Peppered with smart, beautifully delivered dialogue and outrageously over-the-top characters who manage to also feel winningly grounded, High Desert is one of those eccentric shows that uses its larger-than-life sensibilities to tell some very human stories with gravitas and generous lashings of black humour and a frothy sense of the comedically ridiculous too.

It’s that rare mix of the sublime silly and the serious that holds the tension between the two perfectly so that even as you’re laughing, and sometimes even cringing at the latest ploy by Peggy to best the world and the people around her if it gives her even a small leg up to the success she desperately has to believe should be hers, you’re also intensely feeling just how badly these people want life to work for them.

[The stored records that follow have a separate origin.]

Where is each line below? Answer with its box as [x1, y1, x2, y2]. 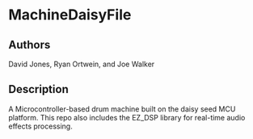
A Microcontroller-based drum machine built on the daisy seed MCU [8, 103, 236, 114]
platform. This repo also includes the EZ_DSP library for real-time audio [8, 112, 246, 122]
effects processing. [8, 121, 73, 131]
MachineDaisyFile [8, 6, 132, 24]
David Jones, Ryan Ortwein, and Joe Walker [8, 59, 155, 69]
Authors [8, 38, 51, 52]
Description [8, 82, 69, 96]
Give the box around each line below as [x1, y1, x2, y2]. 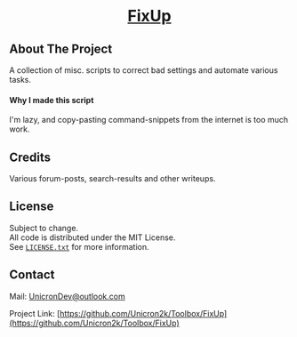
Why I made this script [9, 94, 94, 105]
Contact [9, 268, 55, 283]
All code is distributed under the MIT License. [9, 232, 176, 243]
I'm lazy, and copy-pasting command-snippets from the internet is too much [9, 115, 289, 125]
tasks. [9, 75, 32, 84]
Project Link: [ [9, 308, 60, 318]
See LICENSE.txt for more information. [9, 241, 149, 252]
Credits [9, 149, 52, 164]
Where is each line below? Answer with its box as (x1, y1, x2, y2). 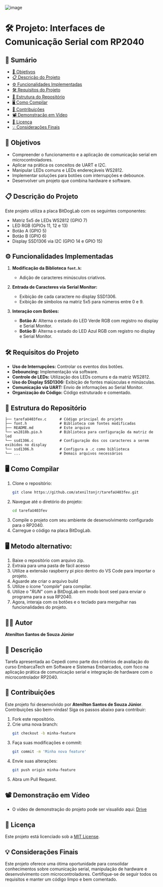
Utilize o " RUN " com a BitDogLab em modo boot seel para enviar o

In some ways it’s a scathing put down of the American Dream that promises the world but deliver precious little to many of those who ardently pursue it, but it wraps this withering social commentary up in a show that knows humour and vibrantly fulsome characterisation will make the point far more effectively than polemic ranting from a streaming pedestal.

High Desert is one of those shows that could have really done some very cool things with its sense of place and its people, and while it ends with some sort of resolution, insofar as Peggy has bested and been bested by the world once again despite her best fast-talking efforts, it would have been good to see what else lay in wait for a woman whose humanity may seem flawed but who is, at the end of the day, likely the most real distillation of humanity we’ve seen in a while.